The study revealed significant similarities in the structure of binding sites, which allow a given T cell to recognize many different invaders that provoke an immune response. 

"Until now, it often has been a real mystery which antigens T cells are recognizing; there are whole classes of disease where we don't have this information," said Michael Birnbaum, a graduate student who led the research at the School of Medicine in the laboratory of K. Christopher Garcia, the study's senior author and a professor of molecular and cellular physiology and of structural biology, in the press release.
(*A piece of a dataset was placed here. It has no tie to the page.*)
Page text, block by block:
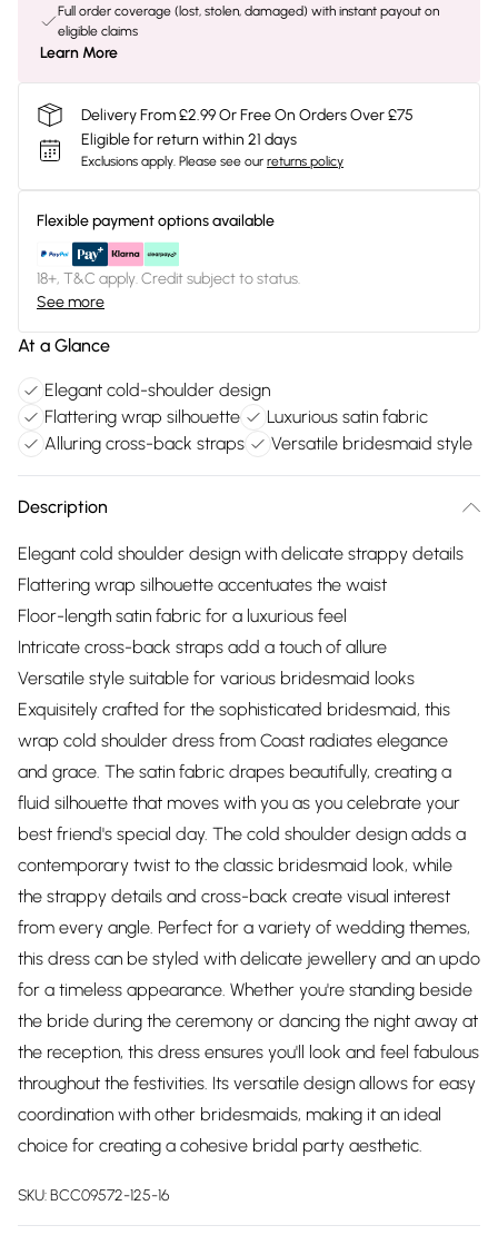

"Now it's far more feasible to take a T cell that is important in a disease or autoimmune disorder and figure out what antigens it will respond to," Birnbaum said.

T cells are triggered into action by protein fragments, called peptides, displayed on a cell's surface. In the case of an infected cell, peptide antigens from a pathogen can trigger a T cell to kill the infected cell. The research provides a sort of rulebook that can be used with high success to track down antigens likely to activate a given T cell, easing a bottleneck that has constrained such studies, the press release added.

The research involved exposing a handful of mouse and human T-cell receptors to hundreds of millions of peptides. Researchers then compiled and compared the detailed sequence - the order of the chemical building blocks - of the peptides that bound to each T-cell receptor.

"T-cell receptors are 'cross-reactive,' but in fairly limited ways. Like a multilingual person who can speak Spanish and French but can't understand Japanese, a receptor can engage with a broad set of peptides related to one another," Birnbaum said.

The research has been published in the journal Cell.